12 Toen boog zich Abraham neder voor het aangezicht van het volk des lands;
Abraham se prosterna devant le peuple du pays,
13 En hij sprak tot Efron, voor de oren van het volk des lands, zeggende: Trouwens, zijt gij het? lieve, hoor mij; ik zal het geld des akkers geven; neem het van mij, zo zal ik mijn dode aldaar begraven.
et il parla ainsi à Ephron en présence du peuple du pays: « Qu’il te plaise seulement de m’écouter: je donne le prix du champ; reçois-le de moi, et j’enterrerai là mon mort. »
14 En Efron antwoordde Abraham, zeggende tot hem:
Ephron répondit à Abraham en lui disant:
15 Mijn heer! hoor mij; een land van vierhonderd sikkelen zilvers, wat is dat tussen mij en tussen u? begraaf slechts uw dode.
« Mon seigneur, écoute-moi: une terre de quatre cents sicles d’argent, entre moi et toi, qu’est-ce que cela? Enterre ton mort. »
16 En Abraham luisterde naar Efron; en Abraham woog Efron het geld, waarvan hij gesproken had voor de oren van de zonen Heths, vierhonderd sikkelen zilvers, onder den koopman gangbaar.
Abraham écouta Ephron, et Abraham pesa à Ephron l’argent qu’il avait dit en présence des fils de Heth, savoir quatre cents sicles d’argent ayant cours chez le marchand.

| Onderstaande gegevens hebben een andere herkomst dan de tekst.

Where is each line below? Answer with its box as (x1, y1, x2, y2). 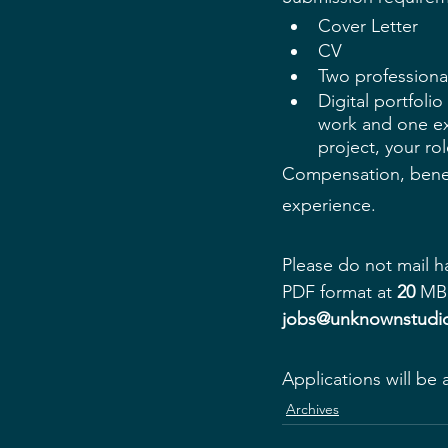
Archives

17 Alzo werd de akker van Efron, die in Machpela was, dat tegenover Mamre lag, de akker en de spelonk, die daarin was, en al het geboomte, dat op den akker stond, dat rondom in zijn ganse landpale was gevestigd,
Ainsi le champ d’Ephron, qui est à Macpéla, vis-à-vis de Mambré, le champ et la caverne qui s’y trouve, ainsi que tous les arbres qui sont dans le champ et dans ses confins tout autour,
18 Aan Abraham tot een bezitting, voor de ogen van de zonen Heths, bij allen, die tot zijn stadspoort ingingen.
devinrent la propriété d’Abraham, aux yeux des fils de Heth, de tous ceux qui entraient par la porte de la ville.

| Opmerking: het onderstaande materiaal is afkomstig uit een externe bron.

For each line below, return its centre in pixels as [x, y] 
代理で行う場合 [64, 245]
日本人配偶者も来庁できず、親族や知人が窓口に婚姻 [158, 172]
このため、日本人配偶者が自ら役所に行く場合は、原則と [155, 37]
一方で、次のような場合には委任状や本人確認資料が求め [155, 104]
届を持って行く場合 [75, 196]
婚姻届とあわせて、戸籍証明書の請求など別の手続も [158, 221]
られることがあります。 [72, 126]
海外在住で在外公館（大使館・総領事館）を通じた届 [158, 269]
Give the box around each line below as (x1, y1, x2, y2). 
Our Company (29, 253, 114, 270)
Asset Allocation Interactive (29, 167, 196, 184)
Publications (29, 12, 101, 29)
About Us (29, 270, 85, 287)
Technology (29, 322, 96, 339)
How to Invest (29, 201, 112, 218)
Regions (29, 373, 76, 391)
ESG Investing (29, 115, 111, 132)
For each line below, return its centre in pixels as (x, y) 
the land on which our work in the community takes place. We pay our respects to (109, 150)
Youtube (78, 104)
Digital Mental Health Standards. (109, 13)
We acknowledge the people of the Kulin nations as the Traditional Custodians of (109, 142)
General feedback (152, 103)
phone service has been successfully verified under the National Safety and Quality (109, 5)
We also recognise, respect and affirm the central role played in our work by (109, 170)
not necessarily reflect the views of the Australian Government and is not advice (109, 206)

19 En daarna begroef Abraham zijn huisvrouw Sara in de spelonk des akkers van Machpela, tegenover Mamre, hetwelk is Hebron, in het land Kanaan.

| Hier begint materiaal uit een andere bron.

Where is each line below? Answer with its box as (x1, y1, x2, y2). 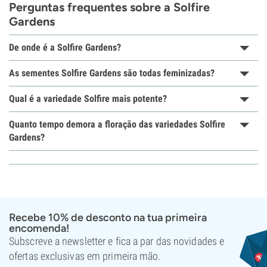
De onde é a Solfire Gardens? (9, 42, 121, 53)
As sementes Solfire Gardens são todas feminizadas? (9, 67, 215, 79)
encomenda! (9, 222, 70, 235)
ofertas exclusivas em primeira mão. (9, 250, 161, 262)
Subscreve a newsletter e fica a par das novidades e (9, 235, 225, 247)
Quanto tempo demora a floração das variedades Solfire (9, 119, 225, 130)
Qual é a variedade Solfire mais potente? (9, 93, 167, 104)
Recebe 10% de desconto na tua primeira (9, 211, 207, 224)
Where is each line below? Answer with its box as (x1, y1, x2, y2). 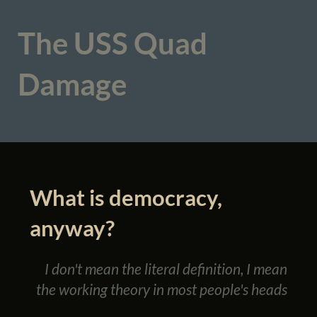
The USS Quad (17, 25, 207, 62)
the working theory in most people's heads (36, 279, 288, 298)
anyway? (29, 214, 115, 241)
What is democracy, (29, 183, 222, 211)
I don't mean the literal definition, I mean (45, 259, 288, 277)
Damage (17, 67, 127, 103)
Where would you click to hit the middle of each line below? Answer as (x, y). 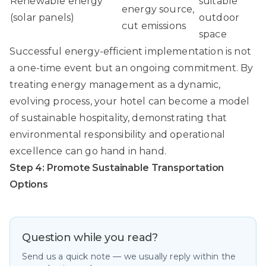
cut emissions (154, 26)
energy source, (158, 9)
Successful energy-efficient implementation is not (130, 51)
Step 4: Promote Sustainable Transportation (117, 167)
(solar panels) (42, 17)
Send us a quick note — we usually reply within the (129, 256)
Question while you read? (90, 237)
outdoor (219, 17)

Après cela, Abraham enterra Sara, sa femme, dans la caverne de Macpéla, vis-à-vis de Mambré, qui est Hébron, dans le pays de Chanaan.
20 Alzo werd die akker, en de spelonk die daarin was, aan Abraham gevestigd tot een erfbegrafenis van de zonen Heths.
Le champ, avec la caverne qui s’y trouve, demeura à Abraham en toute propriété comme lieu de sépulture, provenant des fils de Heth.